Edito
CAN 2025, le jour d’après
On le savait d’avance, la CAN n’est qu’un test grandeur nature pour un événement encore plus porteur : le Mondial 2030. Et force d’admettre que le crash-test a été réussi sur plusieurs aspects.
Gueule de bois généralisée au Maroc, au matin de ce lundi 19 janvier. Les mines sont défaites, le moral est en dessous des crampons et sur toutes les langues revient (en toute langue) la nuit apocalyptique de la veille : celle de cette fameuse finale de la Coupe d’Afrique 2025.

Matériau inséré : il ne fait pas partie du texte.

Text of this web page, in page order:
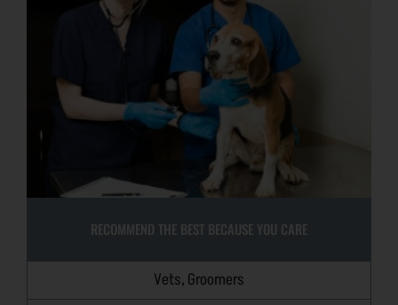
RECOMMEND THE BEST BECAUSE YOU CARE
Vets, Groomers
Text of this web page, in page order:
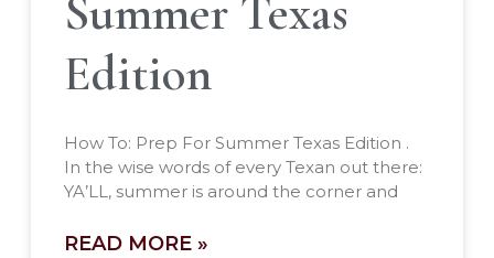
Summer Texas
Edition
How To: Prep For Summer Texas Edition .
In the wise words of every Texan out there:
YA’LL, summer is around the corner and
READ MORE »
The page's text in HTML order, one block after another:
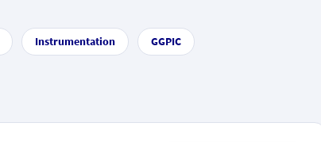
Instrumentation GGPIC
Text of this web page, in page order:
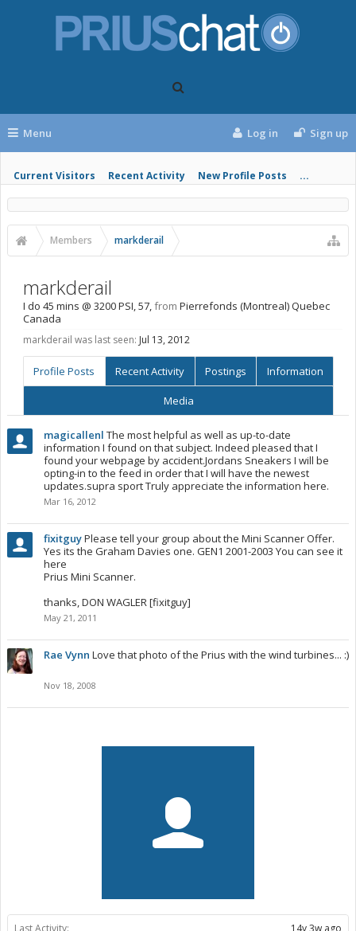
Menu
Current Visitors Recent Activity New Profile Posts ...
Log in Sign up
Members markderail
Last Activity:
14y 3w ago
markderail
I do 45 mins @ 3200 PSI, 57,from Pierrefonds (Montreal) Quebec
Canada
markderail was last seen: Jul 13, 2012
Profile Posts Recent Activity Postings Information
Media
magicallenl The most helpful as well as up-to-date
information I found on that subject. Indeed pleased that I
found your webpage by accident.Jordans Sneakers I will be
opting-in to the feed in order that I will have the newest
updates.supra sport Truly appreciate the information here.
Mar 16, 2012
fixitguyPlease tell your group about the Mini Scanner Offer.
Yes its the Graham Davies one. GEN1 2001-2003 You can see it
here
Prius Mini Scanner.
thanks, DON WAGLER [fixitguy]
May 21, 2011
Rae Vynn Love that photo of the Prius with the wind turbines... :)
Nov 18, 2008
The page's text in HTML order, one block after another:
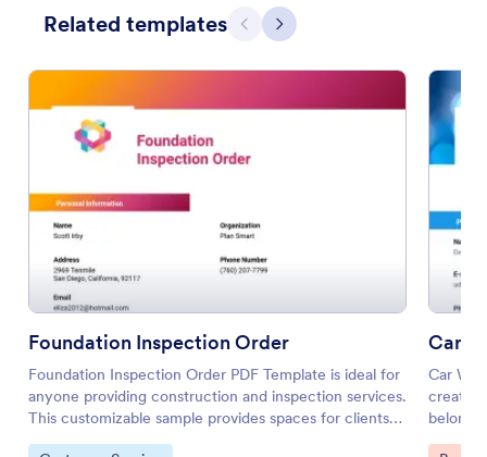
Related templates Previous
Next
Foundation Inspection Order
Foundation Inspection Order PDF Template is ideal for
anyone providing construction and inspection services.
This customizable sample provides spaces for clients
to provide contact info, address, or even images of the
Car
Car
belong
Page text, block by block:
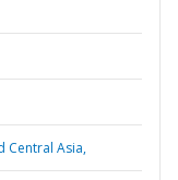
Central Asia,
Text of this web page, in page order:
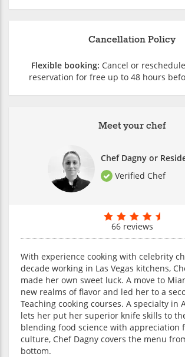
Meet your chef
Chef Dagny or
Verified Chef
66 reviews
With experience cooking with celebrity
decade working in Las Vegas kitchens,
made her own sweet luck. A move to
new realms of flavor and led her to a
Teaching cooking courses. A specialty in
lets her put her superior knife skills to
blending food science with appreciation
culture, Chef Dagny covers the menu
bottom.
Cancellation Policy
Flexible booking: Cancel or
reservation for free up to 48 hours
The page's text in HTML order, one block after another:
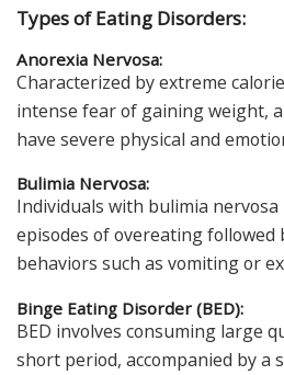
Types of Eating Disorders:
Anorexia Nervosa:
Characterized by extreme
intense fear of gaining weight,
have severe physical and
Bulimia Nervosa:
Individuals with bulimia nervosa
episodes of overeating followed
behaviors such as vomiting or
Binge Eating Disorder (BED):
BED involves consuming large
short period, accompanied by a
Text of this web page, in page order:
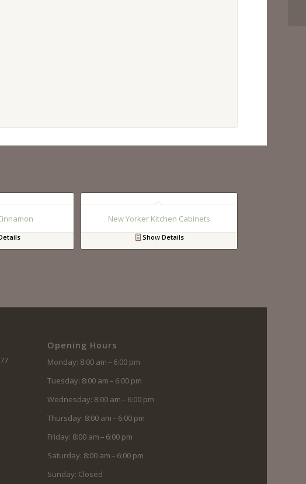
New Yorker Kitchen Cabinets
Show Details
Opening Hours
Monday: 8:00 am – 6:00 pm
Tuesday: 8:00 am – 6:00 pm
Wednesday: 8:00 am – 6:00 pm
Thursday: 8:00 am – 6:00 pm
Friday: 8:00 am – 6:00 pm
Saturday: 8:00 am – 6:00 pm
Sunday: Closed
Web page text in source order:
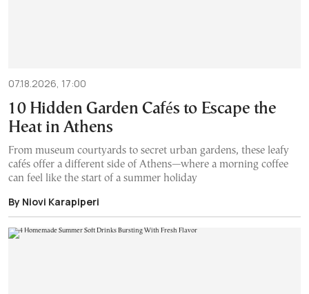
07.18.2026, 17:00
10 Hidden Garden Cafés to Escape the
Heat in Athens
From museum courtyards to secret urban gardens, these leafy
cafés offer a different side of Athens—where a morning coffee
can feel like the start of a summer holiday
By Niovi Karapiperi
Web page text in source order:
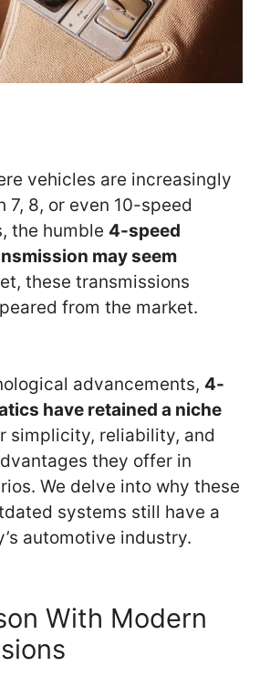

Sur la pelouse d’abord, le séquentiel de la défaite à domicile de la sélection nationale a été éprouvant : but refusé, penalty accordé, contestation démesurée, panenka ratée, occasions déjouées, goal encaissé… Un ascenseur émotionnel haletant, déconseillé aux porteurs de pacemakers.

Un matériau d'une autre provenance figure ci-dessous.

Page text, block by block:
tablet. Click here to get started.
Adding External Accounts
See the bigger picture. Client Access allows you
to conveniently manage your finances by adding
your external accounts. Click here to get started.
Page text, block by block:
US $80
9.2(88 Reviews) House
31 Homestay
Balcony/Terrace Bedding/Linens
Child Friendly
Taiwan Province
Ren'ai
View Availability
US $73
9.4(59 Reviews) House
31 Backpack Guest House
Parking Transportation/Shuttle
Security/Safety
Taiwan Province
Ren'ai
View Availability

Ajoutez à cela le ridicule qui rappelle les tournois de quartier de notre jeunesse: un joyeux bordel entre bancs de touche, vestiaires et gradins, où l’arbitre est agressé près de l’écran VAR, le coach retire son équipe du terrain, des joueurs qui veulent saboter le point de penalty et, surtout…, des spectateurs qui sautent dans la fosse essayant d’investir l’aire de jeu, quitte à s’en prendre aux stadiers ou à se heurter aux forces de l’ordre.
Une finale chaotique, un comportement déplorable, loin de couronner une compétition de référence, qui a gagné en record et en prestige à la faveur de son organisation au Maroc.
«Cette CAN est meilleure que certaines éditions de l’Euro», «elle est digne d’une Coupe du monde»…, les témoignages élogieux des stars de la galaxie football à l’égard de notre pays sont sincères et authentiques.
C’est que le Maroc a livré une CAN à la hauteur des standards internationaux avec des infrastructures modernes, un accueil chaleureux et une organisation quasi parfaite. L’affluence a aussi atteint des records et les revenus pour la CAF sont d’un niveau inédit, en plus d’un rayonnement médiatique d’ampleur.
Cette CAN 2025 restera à bien des égards historique, même si elle aurait mérité de mieux se terminer. La profusion de sensations, sentiments et même couacs laissés derrière elle devraient néanmoins servir de tremplin pour se projeter plus loin.
On le savait d’avance, la CAN n’est qu’un test grandeur nature pour un événement encore plus porteur : le Mondial 2030. Et force d’admettre que le crash-test a été réussi sur plusieurs aspects. Mais il a aussi révélé certaines insuffisances pour ne citer que la gestion de la billetterie, l’attribution des fan-zones et la gestion des flux de spectateurs.
C’est un audit de sa machine à organiser – déjà bien huilée et crédible – que le Royaume a d’abord gagné à travers cette compétition qui lui a permis en plus de s’offrir une vitrine planétaire.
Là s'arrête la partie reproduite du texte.